Four Corners

FOUR CORNERS: OVERDOSE: THE NEXT FINANCIAL CRISIS - MONDAY 23 AUGUST AT 8.30PM ON ABC1

When the world’s financial bubble blew, the solution was to lower interest rates and pump trillions of dollars into the sick banking system. On the face of it this seemed the only way to deal with impending disaster, but was it?

“The solution is the problem, that’s why we had a problem in the first place,” Economics Nobel laureate Vernon Smith says. For him, the Catch 22 is self-evident. Interest rates have been at rock bottom for years, and governments are running out of fuel to feed the economy.
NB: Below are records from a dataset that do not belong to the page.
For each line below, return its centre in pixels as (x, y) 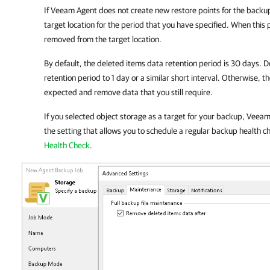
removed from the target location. (103, 39)
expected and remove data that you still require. (128, 92)
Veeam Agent (74, 10)
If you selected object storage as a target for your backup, (145, 116)
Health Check (67, 145)
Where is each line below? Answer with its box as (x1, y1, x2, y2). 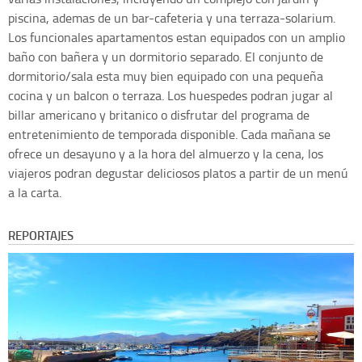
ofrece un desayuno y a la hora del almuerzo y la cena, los (8, 145, 323, 163)
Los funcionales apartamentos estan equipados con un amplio (8, 28, 345, 47)
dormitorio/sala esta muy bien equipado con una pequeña (8, 67, 323, 86)
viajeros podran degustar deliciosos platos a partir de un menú (8, 164, 348, 183)
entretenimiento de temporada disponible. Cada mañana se (8, 125, 330, 144)
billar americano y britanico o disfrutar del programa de (8, 106, 309, 124)
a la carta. (8, 183, 61, 202)
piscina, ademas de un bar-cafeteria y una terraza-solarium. (8, 9, 335, 27)
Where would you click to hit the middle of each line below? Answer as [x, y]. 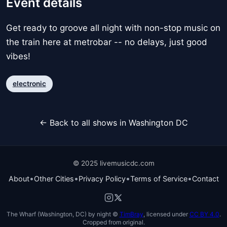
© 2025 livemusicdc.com [113, 163]
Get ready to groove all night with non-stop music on [113, 28]
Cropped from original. [113, 222]
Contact [205, 178]
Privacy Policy [102, 178]
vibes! [18, 56]
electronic [29, 83]
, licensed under [166, 214]
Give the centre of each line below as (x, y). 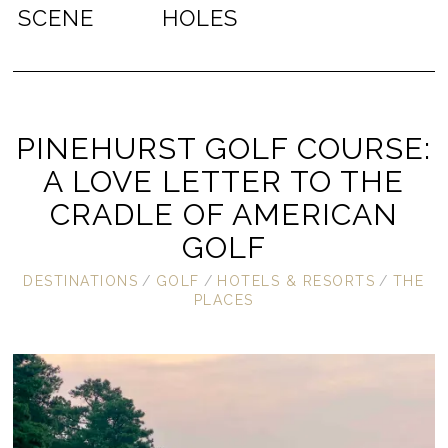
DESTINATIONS (81, 281)
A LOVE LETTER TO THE (224, 181)
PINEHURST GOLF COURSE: (224, 148)
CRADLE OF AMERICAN (223, 214)
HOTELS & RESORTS (296, 281)
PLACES (223, 300)
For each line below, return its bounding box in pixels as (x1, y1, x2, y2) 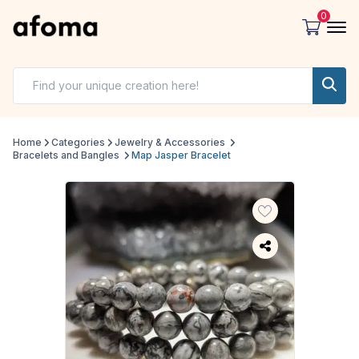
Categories (51, 136, 105, 149)
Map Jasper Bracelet (131, 149, 231, 162)
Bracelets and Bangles (13, 149, 119, 162)
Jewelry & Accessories (115, 136, 225, 149)
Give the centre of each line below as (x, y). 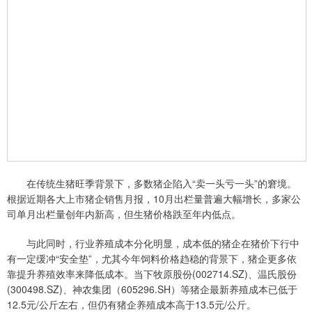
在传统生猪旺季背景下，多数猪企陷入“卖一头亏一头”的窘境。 (152, 184)
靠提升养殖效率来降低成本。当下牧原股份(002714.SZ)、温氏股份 (152, 274)
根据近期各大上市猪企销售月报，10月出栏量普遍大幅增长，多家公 (154, 199)
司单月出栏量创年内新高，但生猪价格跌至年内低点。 (124, 214)
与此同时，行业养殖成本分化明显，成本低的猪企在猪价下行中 (153, 243)
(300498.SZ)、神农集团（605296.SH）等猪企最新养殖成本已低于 (152, 289)
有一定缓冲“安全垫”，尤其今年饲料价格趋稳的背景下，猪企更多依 (152, 259)
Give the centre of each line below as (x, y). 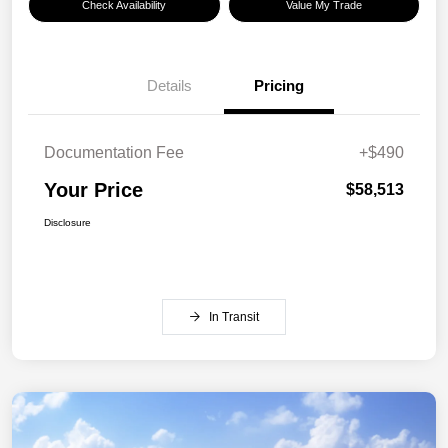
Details (169, 86)
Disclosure (67, 223)
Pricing (279, 86)
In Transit (234, 317)
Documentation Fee (114, 153)
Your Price (93, 190)
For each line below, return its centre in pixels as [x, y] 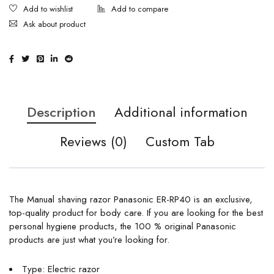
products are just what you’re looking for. [89, 240]
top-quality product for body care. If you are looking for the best [136, 213]
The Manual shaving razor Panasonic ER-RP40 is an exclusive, [131, 199]
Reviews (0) [93, 141]
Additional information [181, 112]
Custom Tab [180, 141]
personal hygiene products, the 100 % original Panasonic [123, 226]
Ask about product [54, 24]
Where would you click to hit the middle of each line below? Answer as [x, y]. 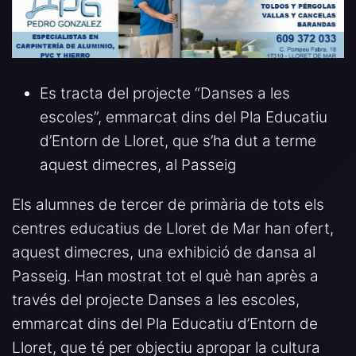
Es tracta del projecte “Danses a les [165, 94]
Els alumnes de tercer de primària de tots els [168, 205]
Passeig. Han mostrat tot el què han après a [165, 277]
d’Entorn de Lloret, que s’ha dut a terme [178, 141]
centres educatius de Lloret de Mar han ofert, [173, 229]
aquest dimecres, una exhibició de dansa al [164, 253]
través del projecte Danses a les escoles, [156, 300]
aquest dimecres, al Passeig [138, 165]
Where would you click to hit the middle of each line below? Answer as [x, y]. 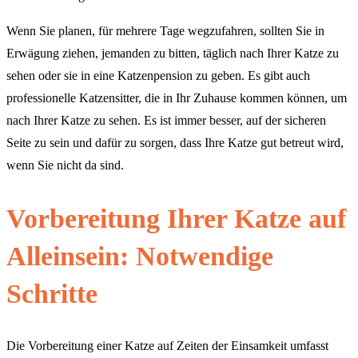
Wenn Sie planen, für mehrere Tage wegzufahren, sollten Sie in [165, 31]
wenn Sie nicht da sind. [65, 165]
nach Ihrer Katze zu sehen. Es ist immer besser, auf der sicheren [166, 121]
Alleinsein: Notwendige [140, 256]
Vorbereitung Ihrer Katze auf [176, 218]
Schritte [52, 293]
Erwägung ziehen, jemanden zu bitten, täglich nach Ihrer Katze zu [173, 54]
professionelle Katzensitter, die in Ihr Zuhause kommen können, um [177, 98]
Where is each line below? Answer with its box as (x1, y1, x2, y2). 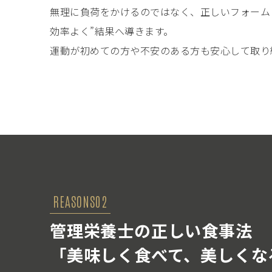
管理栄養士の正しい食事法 (50, 218, 253, 242)
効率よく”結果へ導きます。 (50, 24, 174, 38)
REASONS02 (53, 192, 107, 209)
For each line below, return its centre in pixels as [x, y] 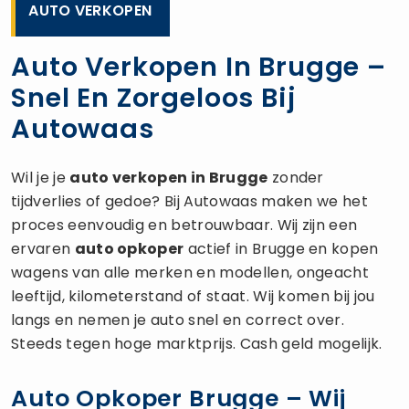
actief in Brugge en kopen [281, 248]
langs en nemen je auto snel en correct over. [178, 320]
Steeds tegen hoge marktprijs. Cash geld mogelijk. [197, 343]
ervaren [43, 248]
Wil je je [41, 177]
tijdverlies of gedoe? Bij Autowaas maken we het [190, 201]
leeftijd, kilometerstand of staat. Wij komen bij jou [193, 296]
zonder [296, 177]
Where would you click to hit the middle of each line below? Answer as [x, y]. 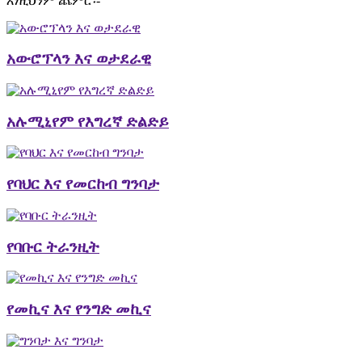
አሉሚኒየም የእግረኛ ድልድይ [88, 121]
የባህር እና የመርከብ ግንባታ [83, 184]
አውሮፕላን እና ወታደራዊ [79, 59]
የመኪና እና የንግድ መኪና [79, 309]
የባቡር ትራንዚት [53, 246]
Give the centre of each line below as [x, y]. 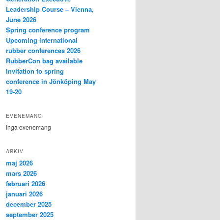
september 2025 [30, 214]
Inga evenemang [28, 127]
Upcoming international [42, 40]
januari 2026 [24, 193]
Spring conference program [48, 29]
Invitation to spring [35, 71]
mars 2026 [21, 173]
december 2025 [29, 204]
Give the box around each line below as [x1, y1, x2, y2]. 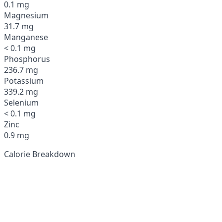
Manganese [4, 31, 48, 43]
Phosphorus [4, 53, 50, 64]
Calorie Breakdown [4, 148, 75, 160]
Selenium [4, 97, 39, 108]
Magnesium [4, 9, 49, 21]
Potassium [4, 75, 44, 86]
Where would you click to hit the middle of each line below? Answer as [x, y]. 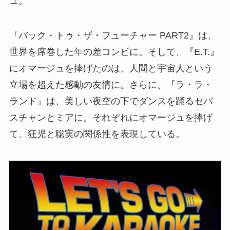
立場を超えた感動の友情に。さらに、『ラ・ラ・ [111, 85]
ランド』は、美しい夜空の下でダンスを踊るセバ [111, 101]
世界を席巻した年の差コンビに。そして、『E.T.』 [114, 52]
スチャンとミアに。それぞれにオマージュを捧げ [111, 118]
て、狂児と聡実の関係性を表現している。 [97, 134]
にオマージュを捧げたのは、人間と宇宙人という [111, 69]
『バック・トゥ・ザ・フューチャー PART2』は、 [113, 36]
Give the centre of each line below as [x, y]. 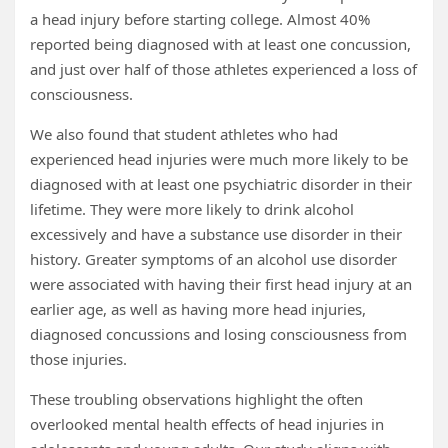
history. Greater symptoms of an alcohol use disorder [213, 259]
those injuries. [78, 359]
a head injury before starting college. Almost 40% [200, 19]
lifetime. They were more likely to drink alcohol [192, 209]
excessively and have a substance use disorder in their [216, 234]
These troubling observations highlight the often [196, 399]
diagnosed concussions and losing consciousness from [218, 334]
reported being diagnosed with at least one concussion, [220, 44]

He asks:

“The governments can save the banks, but who can save the governments?”

Forecasts predict many countries will see their debt reach 100 per cent of their Gross Domestic Product in the near future. Greece and Iceland have already crumbled, who will be next?

The storm that would rock the world began in the United States when congress pushed the idea of home ownership for all, propping up those who couldn’t make the mortgage down payments. The market even coined the term NINA loans, meaning “No Income, No Assets, No Problem!”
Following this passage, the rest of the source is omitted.